What's truly remarkable about Eureka's bravura opening sequence is that writer-director Shinji Aoyama has chosen to omit what would ostensibly be the film's most overtly dramatic moment. He begins with one of those tension-filled sequences of apparent tranquillity—the kind where everything's so pointedly ordinary that you just know something momentous is about to happen. Makoto (Koji Yakusho, star of Shall We Dance? and The Eel) drives his bus over nondescript semirural roads, collecting and discharging passengers. Kozue and Naoki (real-life siblings Aoi and Masaru Miyazaki) sit together in the back, communicating in what appears to be their own private code. A nervous-looking man (Go Riju) boards, carrying a large package. Credits are superimposed over the widescreen black-and-white images. A knot begins to form in your stomach, even if you have no idea what's to come (and if you want to remain in that blissful state, you should stop reading now and return after you've seen the movie).

At this point, Aoyama makes a disorienting leap forward. The bus is now parked in an empty lot. Newspapers cover every window from within. Nothing happens for what seems like an eternity. Then, at last, the front door opens and a man exits, running at full speed across the pavement. We have no idea who this guy is—and we're never going to find out, as it happens, since he's gunned down from behind almost immediately. A standoff ensues, as a phalanx of police officers attempt to negotiate with the "busjack man" (as he's called in the press kit) for the release of the few hostages still alive, a group that includes the terrified Makoto and the eerily self-possessed Kozue and Naoki. That we never see the moment when the bus is hijacked, or the deaths of the other passengers, contributes to the sense of something beyond human comprehension; the omission serves much as the same function as the missing letter o in G­d.

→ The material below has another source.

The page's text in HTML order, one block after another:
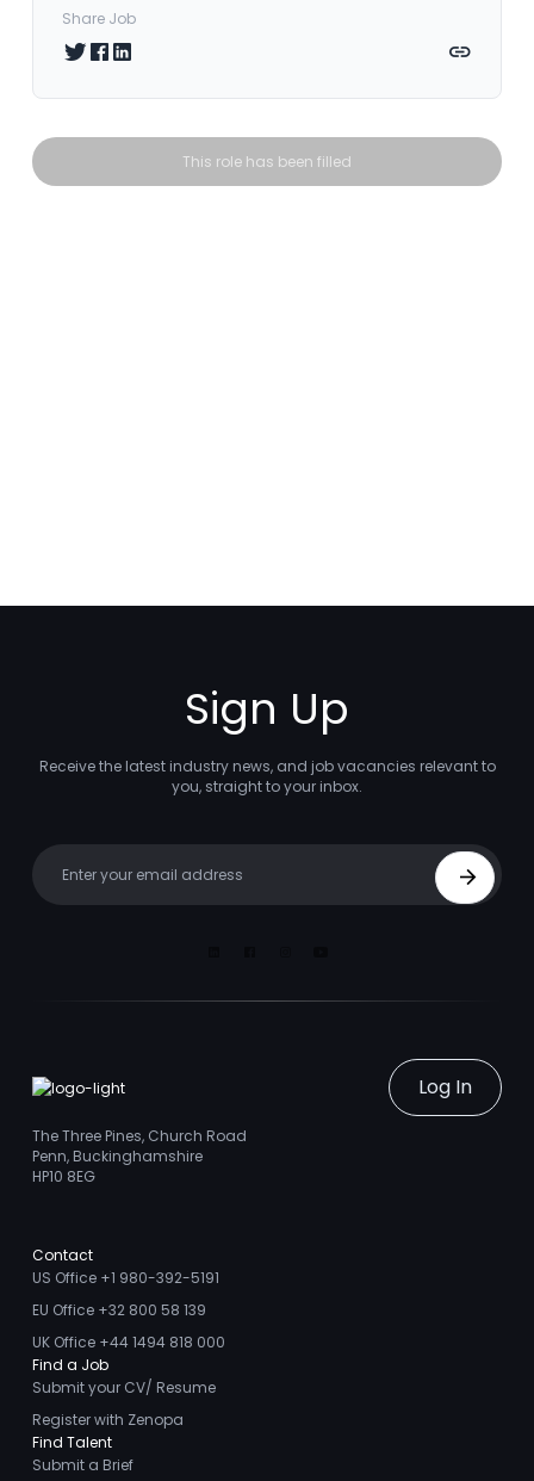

Arresting though this 40-minute sequence certainly is, it serves merely as a prelude to Eureka's central narrative, which concerns the attempt of the incident's three survivors to come to grips with a world in which such a thing could happen. Two years pass in a blurred jumble of disconnected vignettes—the children lose both parents in roughly a minute of screen time, while Makoto seems to drift to parts unknown—but eventually the characters form a surrogate family, united in their experience of a horror unfathomable to those around them. In a conceit that by all rights should seem insufferably precious, yet somehow proves deeply moving, both Kozue and Naoki have stopped speaking (though I'm not sure that we ever hear them speak before the incident, either, come to think of it); since Makoto isn't exactly the garrulous type either, much of Eureka plays like a silent film, with emotional details accreting through the actors' facial expressions and Aoyama's masterfully evocative compositions. (A slacker cousin is eventually introduced for comic effect.)

And right about here is where I must perforce return to pseudo-intellectual floundering, because not much else "happens," really. Granted, there's a serial killer operating on the film's margins, providing further tension—but it's not very difficult to guess who's committing the murders, or why, and Aoyama isn't really interested in offering some kind of facile revelation. Eureka's title is taken from a Jim O'Rourke song (itself inspired by the 1983 Nicolas Roeg film of the same name), and though Aoyama uses music sparingly, his film's very essence seems musical—a series of variations on a theme, designed more to create a specific mood than to tell a story. It's much longer than the average movie for the same reason that a symphony is much longer than a pop song. Think of it as two great movies for the price of one. You won't find a better bargain anywhere in town.